[Exercise goal] Write out the full listing exactly as given, minus the images.

[Information given]
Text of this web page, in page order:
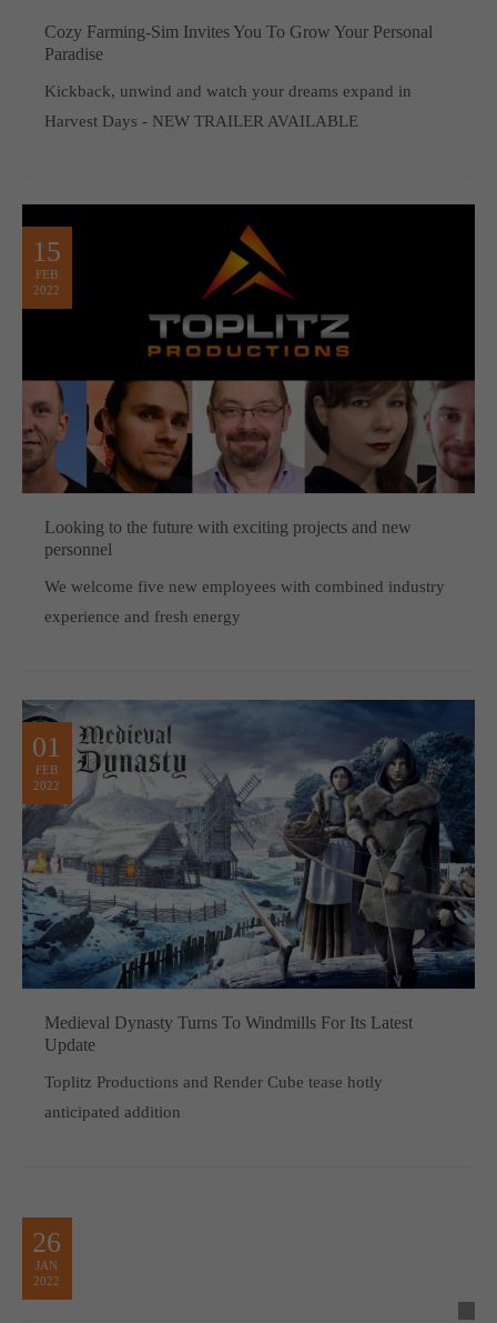
Cozy Farming-Sim Invites You To Grow Your Personal
Paradise
Kickback, unwind and watch your dreams expand in
Harvest Days - NEW TRAILER AVAILABLE
15
FEB
2022
Looking to the future with exciting projects and new
personnel
We welcome five new employees with combined industry
experience and fresh energy
01
FEB
2022
Medieval Dynasty Turns To Windmills For Its Latest
Update
Toplitz Productions and Render Cube tease hotly
anticipated addition
26
JAN
2022

[Reply]
Text of this web page, in page order:
Cozy Farming-Sim Invites You To Grow Your Personal
Paradise
Kickback, unwind and watch your dreams expand in
Harvest Days - NEW TRAILER AVAILABLE
15
FEB
2022
Looking to the future with exciting projects and new
personnel
We welcome five new employees with combined industry
experience and fresh energy
01
FEB
2022
Medieval Dynasty Turns To Windmills For Its Latest
Update
Toplitz Productions and Render Cube tease hotly
anticipated addition
26
JAN
2022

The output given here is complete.